Let's call these _vibrational modes_. Let's assume occupancy of these modes is quantized. It's (sort of...) the same as energy levels of atomic orbitals in electronic structure, if you remember that from chemistry classes; the way it's not the same is important (bosons vs fermions) but not at this level of handwaving :-)
So this is how solids store energy, and we call this energy "heat".
A reasonable approximation for a crystalline structure is balls – point masses – connected by springs, where the springs are covalent bonds, plus electrostatic effects between point charges. Intuitively, you can follow that the same kind of _vibrational spectrum_ will arise from this arrangement (in the same kind of way; the solutions of the differential equation of this system of forces under periodic boundary conditions). So materials have resonant frequencies in the same way guitar strings do.
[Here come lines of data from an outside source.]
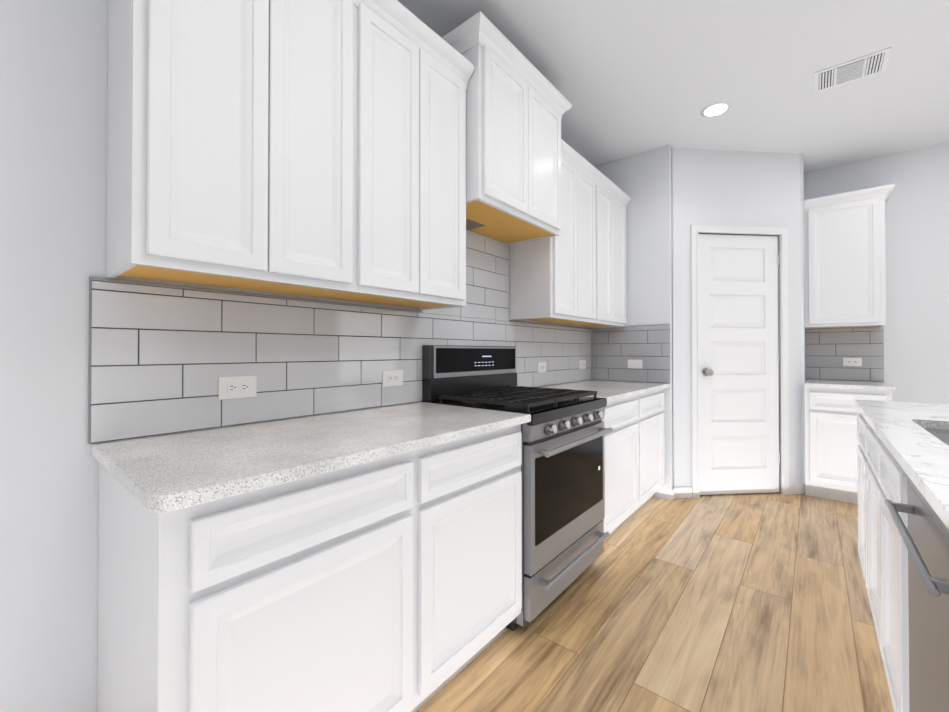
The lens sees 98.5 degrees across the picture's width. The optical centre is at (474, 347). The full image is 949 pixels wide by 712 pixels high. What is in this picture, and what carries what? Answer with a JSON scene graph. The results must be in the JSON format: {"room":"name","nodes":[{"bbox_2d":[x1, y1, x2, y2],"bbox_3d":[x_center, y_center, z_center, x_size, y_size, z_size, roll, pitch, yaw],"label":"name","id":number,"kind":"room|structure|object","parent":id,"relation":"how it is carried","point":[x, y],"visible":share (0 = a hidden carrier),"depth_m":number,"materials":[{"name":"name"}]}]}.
{"room":"kitchen","nodes":[
{"label":"kitchen","id":0,"kind":"room"},
{"bbox_2d":[0,0,590,711],"bbox_3d":[-0.808,-0.220,1.501,0.120,2.800,8.570,0,-1,40],"label":"wall","id":1,"kind":"structure","parent":0,"point":[52,146],"depth_m":1.06,"materials":[{"name":"white paint"}]},
{"bbox_2d":[106,0,474,309],"bbox_3d":[-0.529,-0.731,1.468,0.352,1.078,1.235,0,-1,40],"label":"upper cabinet","id":2,"kind":"object","parent":1,"relation":"attached to","point":[314,148],"visible":1,"depth_m":1.24,"materials":[{"name":"white paint"}]},
{"bbox_2d":[88,231,591,443],"bbox_3d":[-0.008,-0.195,2.365,0.012,0.932,3.258,0,-1,40],"label":"backsplash","id":3,"kind":"structure","parent":1,"relation":"attached to","point":[163,358],"depth_m":1.49,"materials":[{"name":"grey tile"}]},
{"bbox_2d":[218,376,256,399],"bbox_3d":[-0.803,0.134,1.390,0.008,0.074,0.118,0,-1,40],"label":"electrical outlet","id":4,"kind":"object","parent":3,"relation":"attached to","point":[237,387],"visible":1,"depth_m":1.39,"materials":[{"name":"white plastic"}]},
{"bbox_2d":[382,370,402,386],"bbox_3d":[-0.379,0.141,1.902,0.008,0.074,0.118,0,-1,40],"label":"electrical outlet","id":5,"kind":"object","parent":3,"relation":"attached to","point":[392,378],"visible":1,"depth_m":1.90,"materials":[{"name":"white plastic"}]},
{"bbox_2d":[537,362,545,372],"bbox_3d":[0.486,0.140,2.945,0.008,0.074,0.118,0,-1,40],"label":"electrical outlet","id":6,"kind":"object","parent":3,"relation":"attached to","point":[541,367],"visible":1,"depth_m":2.93,"materials":[{"name":"white plastic"}]},
{"bbox_2d":[579,360,585,368],"bbox_3d":[0.917,0.141,3.465,0.008,0.074,0.118,0,-1,40],"label":"electrical outlet","id":7,"kind":"object","parent":3,"relation":"attached to","point":[582,364],"visible":1,"depth_m":3.46,"materials":[{"name":"white plastic"}]},
{"bbox_2d":[442,11,571,245],"bbox_3d":[0.139,-1.054,2.221,0.422,0.780,0.866,0,-1,40],"label":"upper cabinet","id":8,"kind":"object","parent":1,"relation":"attached to","point":[518,104],"visible":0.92,"depth_m":2.02,"materials":[{"name":"white paint"}]},
{"bbox_2d":[509,151,580,322],"bbox_3d":[0.450,-0.695,2.672,0.321,1.025,0.325,0,-1,40],"label":"upper cabinet","id":9,"kind":"object","parent":1,"relation":"attached to","point":[574,273],"depth_m":2.59,"materials":[{"name":"white paint"}]},
{"bbox_2d":[559,167,600,326],"bbox_3d":[0.653,-0.693,2.918,0.321,1.025,0.312,0,-1,40],"label":"upper cabinet","id":10,"kind":"object","parent":1,"relation":"attached to","point":[590,185],"depth_m":2.89,"materials":[{"name":"white paint"}]},
{"bbox_2d":[597,183,616,326],"bbox_3d":[0.853,-0.691,3.158,0.321,1.025,0.312,0,-1,40],"label":"upper cabinet","id":11,"kind":"object","parent":1,"relation":"attached to","point":[608,196],"depth_m":3.14,"materials":[{"name":"white paint"}]},
{"bbox_2d":[591,195,628,327],"bbox_3d":[1.055,-0.689,3.402,0.321,1.025,0.323,0,-1,40],"label":"upper cabinet","id":12,"kind":"object","parent":1,"relation":"attached to","point":[621,203],"depth_m":3.36,"materials":[{"name":"white paint"}]},
{"bbox_2d":[591,144,672,499],"bbox_3d":[1.322,-0.204,3.463,0.655,2.800,0.110,0,-1,40],"label":"wall","id":13,"kind":"structure","parent":0,"point":[643,180],"depth_m":3.31,"materials":[{"name":"white paint"}]},
{"bbox_2d":[592,324,669,382],"bbox_3d":[1.287,0.047,3.413,0.647,0.463,0.011,0,-1,40],"label":"backsplash","id":14,"kind":"structure","parent":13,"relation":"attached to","point":[615,350],"depth_m":3.39,"materials":[{"name":"grey tile"}]},
{"bbox_2d":[628,360,641,368],"bbox_3d":[1.323,0.133,3.371,0.118,0.074,0.009,0,-1,40],"label":"outlet","id":15,"kind":"object","parent":14,"relation":"attached to","point":[634,364],"visible":1,"depth_m":3.37,"materials":[{"name":"white plastic"}]},
{"bbox_2d":[417,492,893,711],"bbox_3d":[1.732,1.187,-0.617,6.720,0.050,8.570,0,-1,40],"label":"floor","id":16,"kind":"structure","parent":0,"point":[751,602],"depth_m":1.73,"materials":[{"name":"brown wood"}]},
{"bbox_2d":[97,424,521,711],"bbox_3d":[-0.416,0.738,1.386,0.618,0.882,1.197,0,-1,40],"label":"base cabinet","id":17,"kind":"object","parent":16,"relation":"on","point":[391,584],"visible":0.98,"depth_m":1.00,"materials":[{"name":"white paint"}]},
{"bbox_2d":[90,402,530,512],"bbox_3d":[-0.409,0.279,1.374,0.645,0.030,1.217,0,-1,40],"label":"countertop","id":18,"kind":"structure","parent":17,"relation":"on","point":[165,473],"depth_m":1.07,"materials":[{"name":"grey stone"}]},
{"bbox_2d":[422,345,612,630],"bbox_3d":[0.246,0.586,2.119,0.699,1.198,0.762,0,-1,40],"label":"gas range","id":19,"kind":"object","parent":16,"relation":"on","point":[564,432],"visible":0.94,"depth_m":1.92,"materials":[{"name":"grey metal"}]},
{"bbox_2d":[601,394,640,540],"bbox_3d":[0.663,0.749,2.688,0.618,0.882,0.638,0,-1,40],"label":"base cabinet","id":20,"kind":"object","parent":16,"relation":"on","point":[634,443],"depth_m":2.53,"materials":[{"name":"white paint"}]},
{"bbox_2d":[540,380,668,402],"bbox_3d":[0.877,0.292,2.925,0.645,0.030,1.273,0,-1,40],"label":"countertop","id":21,"kind":"structure","parent":20,"relation":"on","point":[610,391],"depth_m":2.85,"materials":[{"name":"grey stone"}]},
{"bbox_2d":[641,389,664,507],"bbox_3d":[1.069,0.753,3.178,0.618,0.882,0.634,0,-1,40],"label":"base cabinet","id":22,"kind":"object","parent":16,"relation":"on","point":[652,403],"depth_m":2.99,"materials":[{"name":"white paint"}]},
{"bbox_2d":[804,387,891,503],"bbox_3d":[3.014,0.754,3.332,0.493,0.882,0.618,0,-1,40],"label":"base cabinet","id":23,"kind":"object","parent":16,"relation":"on","point":[831,442],"visible":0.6,"depth_m":3.16,"materials":[{"name":"white paint"}]},
{"bbox_2d":[804,379,895,390],"bbox_3d":[3.010,0.295,3.319,0.508,0.030,0.645,0,-1,40],"label":"countertop","id":24,"kind":"structure","parent":23,"relation":"on","point":[850,384],"depth_m":3.15,"materials":[{"name":"grey stone"}]},
{"bbox_2d":[857,414,860,561],"bbox_3d":[2.075,0.741,1.737,0.629,0.886,0.497,0,-1,40],"label":"base cabinet","id":25,"kind":"object","parent":16,"relation":"on","point":[858,415],"depth_m":2.06,"materials":[{"name":"white paint"}]},
{"bbox_2d":[861,415,872,615],"bbox_3d":[1.771,0.738,1.370,0.629,0.886,0.457,0,-1,40],"label":"base cabinet","id":26,"kind":"object","parent":16,"relation":"on","point":[866,431],"depth_m":1.72,"materials":[{"name":"white paint"}]},
{"bbox_2d":[873,431,892,705],"bbox_3d":[1.487,0.735,1.027,0.629,0.886,0.433,0,-1,40],"label":"base cabinet","id":27,"kind":"object","parent":16,"relation":"on","point":[882,547],"depth_m":1.36,"materials":[{"name":"white paint"}]},
{"bbox_2d":[889,454,908,711],"bbox_3d":[1.142,0.732,0.611,0.629,0.886,0.649,0,-1,40],"label":"base cabinet","id":28,"kind":"object","parent":16,"relation":"on","point":[897,476],"depth_m":1.07,"materials":[{"name":"white paint"}]},
{"bbox_2d":[854,399,948,529],"bbox_3d":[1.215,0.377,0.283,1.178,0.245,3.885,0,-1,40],"label":"countertop","id":29,"kind":"structure","parent":28,"relation":"on","point":[913,437],"depth_m":1.18,"materials":[{"name":"stone"}]},
{"bbox_2d":[924,428,948,445],"bbox_3d":[1.587,0.400,1.141,0.482,0.214,0.712,0,-1,40],"label":"island sink","id":30,"kind":"object","parent":29,"relation":"in","point":[942,434],"depth_m":1.49,"materials":[{"name":"silver metal"}]},
{"bbox_2d":[885,475,948,711],"bbox_3d":[1.109,0.742,0.637,0.614,0.862,0.592,0,-1,40],"label":"dishwasher","id":31,"kind":"object","parent":16,"relation":"on","point":[925,536],"visible":0.83,"depth_m":0.85,"materials":[{"name":"grey metal"}]},
{"bbox_2d":[397,0,948,172],"bbox_3d":[1.732,-1.667,-0.593,6.720,0.060,8.570,0,-1,40],"label":"ceiling","id":32,"kind":"structure","parent":0,"point":[626,78],"depth_m":2.37,"materials":[{"name":"white paint"}]},
{"bbox_2d":[700,101,731,116],"bbox_3d":[1.628,-1.607,2.759,0.184,0.006,0.184,0,-1,40],"label":"recessed light","id":33,"kind":"object","parent":32,"relation":"in","point":[716,109],"visible":1,"depth_m":2.75,"materials":[{"name":"white paint"}]},
{"bbox_2d":[814,47,891,92],"bbox_3d":[2.189,-1.607,2.386,0.320,0.011,0.240,0,-1,40],"label":"ceiling vent","id":34,"kind":"object","parent":32,"relation":"in","point":[871,64],"visible":1,"depth_m":2.37,"materials":[{"name":"white metal"}]},
{"bbox_2d":[671,147,801,492],"bbox_3d":[2.099,-0.205,3.378,1.232,2.800,0.156,0,0,-5],"label":"wall","id":35,"kind":"structure","parent":0,"point":[732,188],"depth_m":3.32,"materials":[{"name":"white paint"}]},
{"bbox_2d":[671,483,804,500],"bbox_3d":[1.740,1.119,-0.701,6.600,0.085,8.450,0,-1,40],"label":"baseboard","id":36,"kind":"structure","parent":35,"relation":"attached to","point":[686,492],"depth_m":3.25,"materials":[{"name":"white paint"}]},
{"bbox_2d":[698,234,779,494],"bbox_3d":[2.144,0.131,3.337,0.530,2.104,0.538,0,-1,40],"label":"pantry door","id":37,"kind":"structure","parent":35,"relation":"in","point":[739,452],"depth_m":3.33,"materials":[{"name":"white paint"}]},
{"bbox_2d":[690,225,788,497],"bbox_3d":[2.144,0.106,3.360,0.831,2.178,0.132,0,0,-5],"label":"door frame","id":38,"kind":"structure","parent":35,"relation":"attached to","point":[783,341],"depth_m":3.32,"materials":[{"name":"white paint"}]},
{"bbox_2d":[800,153,804,483],"bbox_3d":[2.821,-0.203,3.582,0.110,2.800,0.494,0,-1,40],"label":"wall","id":39,"kind":"structure","parent":0,"point":[802,303],"depth_m":3.37,"materials":[{"name":"white paint"}]},
{"bbox_2d":[804,142,948,403],"bbox_3d":[4.995,-0.214,2.178,5.249,2.800,0.120,0,-1,40],"label":"wall","id":40,"kind":"structure","parent":0,"point":[916,348],"depth_m":3.30,"materials":[{"name":"white paint"}]},
{"bbox_2d":[805,327,883,380],"bbox_3d":[3.215,0.053,3.568,0.508,0.453,0.008,0,-1,40],"label":"backsplash","id":41,"kind":"structure","parent":40,"relation":"attached to","point":[828,350],"depth_m":3.56,"materials":[{"name":"grey tile"}]},
{"bbox_2d":[843,358,861,365],"bbox_3d":[3.256,0.122,3.522,0.118,0.074,0.008,0,-1,40],"label":"outlet","id":42,"kind":"object","parent":41,"relation":"attached to","point":[852,361],"visible":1,"depth_m":3.52,"materials":[{"name":"white plastic"}]},
{"bbox_2d":[804,184,894,328],"bbox_3d":[3.116,-0.715,3.430,0.545,1.078,0.352,0,-1,40],"label":"upper cabinet","id":43,"kind":"object","parent":40,"relation":"attached to","point":[844,263],"visible":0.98,"depth_m":3.33,"materials":[{"name":"white paint"}]}
]}
Therefore, this vibrational spectrum defines the thermal behavior of a material; heat capacity, thermal conductance, etc etc etc etc. Each of these vibrational modes is also tied to a collective motion of the particles in the material, which (if sufficiently violent) will tear the structure apart – there's the solid-to-liquid phase transition – or, more subtly, if lost will lower the symmetry of the crystal structure, which gives rise to solid-to-solid phase transitions (an example would be alpha to beta quartz, which will crack your crockery if you leave it in the oven on a cleaning cycle; https://en.wikipedia.org/wiki/Quartz_inversion).
There's a lot of depth here, as you can imagine!